_Exercise instructions_: Go through the lines below and copy any that hold the string "these".
<<<<
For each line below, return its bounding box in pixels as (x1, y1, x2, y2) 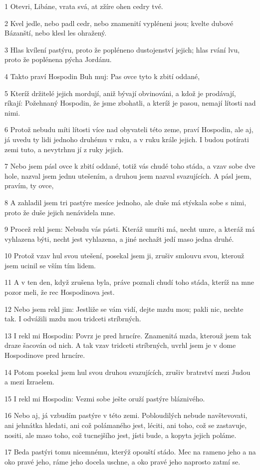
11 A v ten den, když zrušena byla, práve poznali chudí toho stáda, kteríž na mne (4, 277, 254, 287)
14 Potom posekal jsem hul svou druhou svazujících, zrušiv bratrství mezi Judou (4, 366, 251, 377)
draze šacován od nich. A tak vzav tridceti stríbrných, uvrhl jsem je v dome (4, 340, 236, 350)
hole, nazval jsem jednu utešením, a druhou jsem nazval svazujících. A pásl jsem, (4, 170, 252, 181)
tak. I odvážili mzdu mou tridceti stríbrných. (4, 313, 141, 324)
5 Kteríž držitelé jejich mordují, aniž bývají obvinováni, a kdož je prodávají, (4, 88, 236, 98)
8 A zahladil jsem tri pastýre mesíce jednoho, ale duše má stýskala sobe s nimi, (4, 197, 247, 207)
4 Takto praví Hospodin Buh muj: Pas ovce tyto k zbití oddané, (4, 71, 200, 81)
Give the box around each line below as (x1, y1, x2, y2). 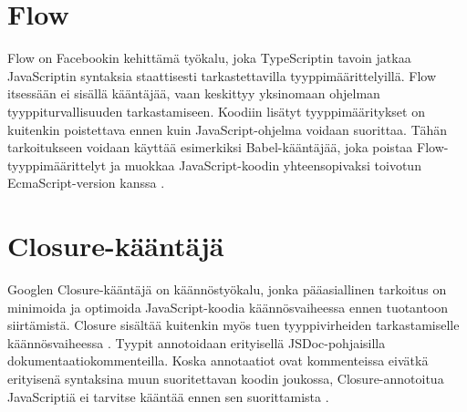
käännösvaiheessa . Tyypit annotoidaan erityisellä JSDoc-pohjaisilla (7, 333, 386, 352)
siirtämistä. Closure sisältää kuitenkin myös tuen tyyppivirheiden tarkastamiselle (7, 315, 460, 335)
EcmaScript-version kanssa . (7, 173, 165, 192)
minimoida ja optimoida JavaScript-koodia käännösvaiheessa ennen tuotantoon (7, 297, 449, 316)
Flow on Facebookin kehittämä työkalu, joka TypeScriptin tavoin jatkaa (7, 48, 411, 67)
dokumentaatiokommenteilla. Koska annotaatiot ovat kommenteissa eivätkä (7, 351, 429, 370)
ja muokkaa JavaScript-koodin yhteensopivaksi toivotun (109, 155, 421, 174)
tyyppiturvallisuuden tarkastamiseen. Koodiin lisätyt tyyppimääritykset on (7, 101, 425, 120)
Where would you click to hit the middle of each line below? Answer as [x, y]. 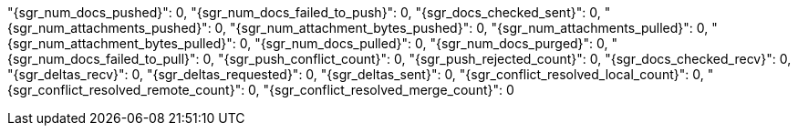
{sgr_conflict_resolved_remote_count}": [126, 90]
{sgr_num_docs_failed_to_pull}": [104, 59]
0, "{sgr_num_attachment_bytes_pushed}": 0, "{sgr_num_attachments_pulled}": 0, [461, 28]
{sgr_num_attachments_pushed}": [109, 28]
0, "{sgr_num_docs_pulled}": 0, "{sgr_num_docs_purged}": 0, [424, 43]
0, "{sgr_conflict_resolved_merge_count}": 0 [381, 90]
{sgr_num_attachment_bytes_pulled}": [122, 43]
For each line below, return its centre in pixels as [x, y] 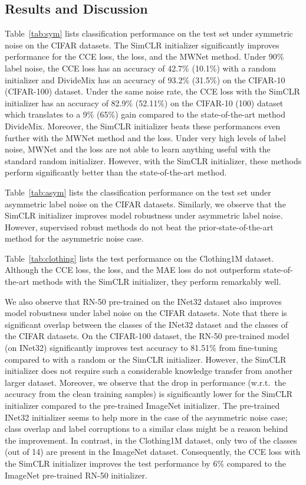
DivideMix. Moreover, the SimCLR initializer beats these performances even [143, 126]
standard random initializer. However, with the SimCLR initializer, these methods [153, 160]
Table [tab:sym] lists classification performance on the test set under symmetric [149, 33]
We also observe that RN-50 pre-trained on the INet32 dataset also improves [143, 301]
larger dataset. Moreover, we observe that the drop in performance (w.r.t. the [145, 382]
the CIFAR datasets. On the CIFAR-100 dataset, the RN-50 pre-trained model [147, 336]
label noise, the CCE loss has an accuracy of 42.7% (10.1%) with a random [140, 68]
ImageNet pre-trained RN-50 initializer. [76, 475]
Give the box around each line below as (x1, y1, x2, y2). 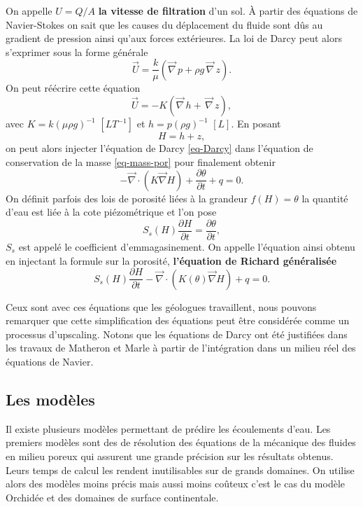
>>>>
_Answer space_:
DivideMix. Moreover, the SimCLR initializer beats these performances even [143, 126]
standard random initializer. However, with the SimCLR initializer, these methods [153, 160]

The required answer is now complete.